**INPUT DATA:**
+ + + +
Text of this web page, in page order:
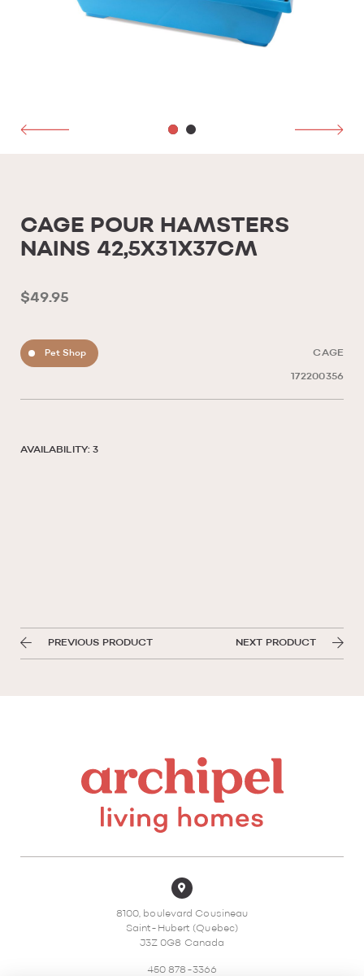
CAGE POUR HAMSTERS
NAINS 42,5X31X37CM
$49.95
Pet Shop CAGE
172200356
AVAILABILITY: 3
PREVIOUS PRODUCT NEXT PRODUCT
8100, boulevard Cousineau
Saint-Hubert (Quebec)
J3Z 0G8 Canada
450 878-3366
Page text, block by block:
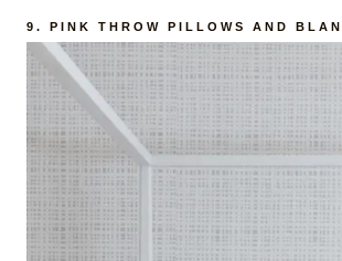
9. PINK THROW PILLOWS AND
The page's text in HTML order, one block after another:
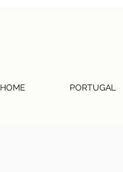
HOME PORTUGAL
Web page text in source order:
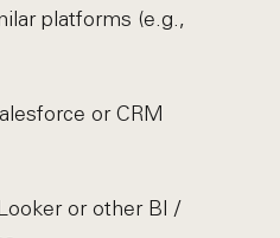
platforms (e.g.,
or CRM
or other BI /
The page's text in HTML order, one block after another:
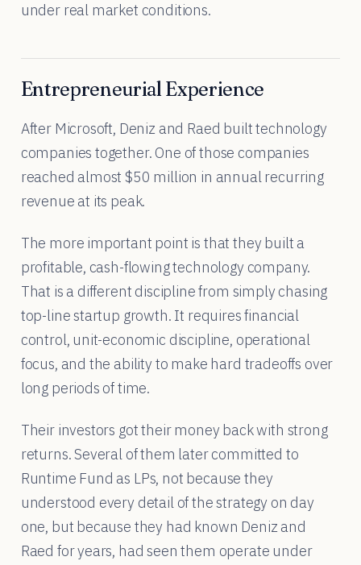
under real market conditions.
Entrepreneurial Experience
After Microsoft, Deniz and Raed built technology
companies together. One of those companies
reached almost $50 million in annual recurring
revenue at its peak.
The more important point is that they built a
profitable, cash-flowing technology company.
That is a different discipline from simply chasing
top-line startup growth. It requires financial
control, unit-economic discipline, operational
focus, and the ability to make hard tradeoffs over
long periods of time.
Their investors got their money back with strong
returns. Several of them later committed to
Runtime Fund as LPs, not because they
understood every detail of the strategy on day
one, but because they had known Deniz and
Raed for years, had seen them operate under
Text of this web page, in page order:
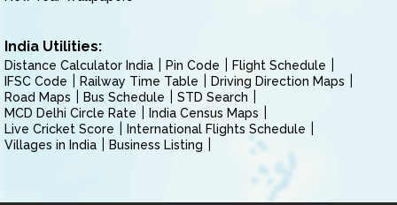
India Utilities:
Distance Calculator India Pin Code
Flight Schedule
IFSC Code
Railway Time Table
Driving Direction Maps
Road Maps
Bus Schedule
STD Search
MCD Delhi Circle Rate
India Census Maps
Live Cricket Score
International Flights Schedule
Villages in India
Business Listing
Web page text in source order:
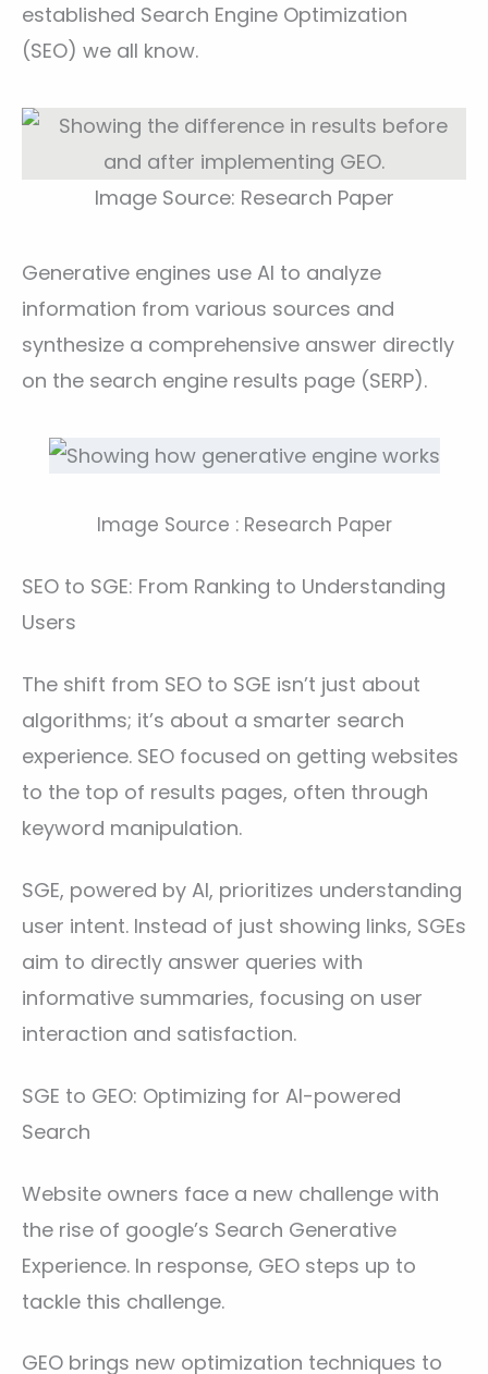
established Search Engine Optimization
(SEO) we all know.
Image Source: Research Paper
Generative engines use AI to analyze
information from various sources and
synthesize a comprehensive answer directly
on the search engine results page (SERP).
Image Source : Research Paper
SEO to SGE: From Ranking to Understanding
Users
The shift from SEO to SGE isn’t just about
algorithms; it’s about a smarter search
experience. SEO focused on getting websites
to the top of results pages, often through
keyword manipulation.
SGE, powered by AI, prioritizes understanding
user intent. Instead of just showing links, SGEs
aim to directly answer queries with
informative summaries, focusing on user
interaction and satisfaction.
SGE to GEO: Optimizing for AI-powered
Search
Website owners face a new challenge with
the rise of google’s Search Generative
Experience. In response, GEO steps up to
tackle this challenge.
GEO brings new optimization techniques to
+ + + +
**WHAT NEEDS TO BE DONE:**
If the records contain pictures, skip them, and transcribe exactly every line from the one with "returns. Several of them later committed to" through the last line.

**WRITTEN ANSWER:**
returns. Several of them later committed to
Runtime Fund as LPs, not because they
understood every detail of the strategy on day
one, but because they had known Deniz and
Raed for years, had seen them operate under
Text of this web page, in page order:
India Utilities:
Distance Calculator India Pin Code
Flight Schedule
IFSC Code
Railway Time Table
Driving Direction Maps
Road Maps
Bus Schedule
STD Search
MCD Delhi Circle Rate
India Census Maps
Live Cricket Score
International Flights Schedule
Villages in India
Business Listing
Web page text in source order:
established Search Engine Optimization
(SEO) we all know.
Image Source: Research Paper
Generative engines use AI to analyze
information from various sources and
synthesize a comprehensive answer directly
on the search engine results page (SERP).
Image Source : Research Paper
SEO to SGE: From Ranking to Understanding
Users
The shift from SEO to SGE isn’t just about
algorithms; it’s about a smarter search
experience. SEO focused on getting websites
to the top of results pages, often through
keyword manipulation.
SGE, powered by AI, prioritizes understanding
user intent. Instead of just showing links, SGEs
aim to directly answer queries with
informative summaries, focusing on user
interaction and satisfaction.
SGE to GEO: Optimizing for AI-powered
Search
Website owners face a new challenge with
the rise of google’s Search Generative
Experience. In response, GEO steps up to
tackle this challenge.
GEO brings new optimization techniques to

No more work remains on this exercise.